# Derek Jeter becomes first openly gay man to win SI Sportsman of the Year



## I Are Baboon (Nov 30, 2009)

Congrats to Derek Jeter.

Sports Illustrated names Derek Jeter 2009 SI Sportsman of Year - 2009 Sportsman of the Year - SI.com


----------



## min0 lee (Nov 30, 2009)

You scared me at first...not that I had any doubts.

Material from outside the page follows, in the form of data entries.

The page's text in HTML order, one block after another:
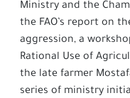
Ministry and the
the FAO’s report on
aggression, a
Rational Use of
the late farmer
series of ministry

Oh boy, I have a feeling Soxmuscle is going to hurl a huge one.


----------



## min0 lee (Nov 30, 2009)

> Jeter's selection caps another outstanding season for the 35-year-old team captain and future Hall of Famer. In 2009 he batted .334 while leading the Yankees to their fifth World Series title in his 14 full seasons, their first since 2000 and their record 27th in franchise history. On Sept. 11 he passed *Lou Gehrig*'s franchise mark for base hits, which now stands at 2,747. In 2009 Jeter led the American League by reaching base 289 times, finished second in the league in hits (212), third in batting average and on-base percentage (.406), fourth in runs (107) and eighth in stolen bases (30). He was named an All-Star for the 10th time, including the sixth time as a starter, while winning his fourth AL Silver Slugger as the best hitting shortstop in the league and his fourth Gold Glove as the league's top defensive shortstop.





soxmuscle said:


> Please, dear god.. keep him in the lead off hole.
> 
> What was left of his gap power is evaporating and overall, he's been one of the worst regulars in the game a week through the season.
> 
> Once again, DO NOT TAKE HIM OUT OF THE LEAD OFF HOLE!


.


----------



## Triple Threat (Nov 30, 2009)




----------



## I Are Baboon (Nov 30, 2009)

First Yankee ever to win that award.  That's hard to believe.  No Mike Gallego?


----------



## min0 lee (Nov 30, 2009)

I Are Baboon said:


> First Yankee ever to win that award.  That's hard to believe.  No Mike Gallego?



He had that funky doo.
I was surprised also.


----------



## soxmuscle (Dec 3, 2009)

Jeter had a surprisingly good year.  A very good one, in fact.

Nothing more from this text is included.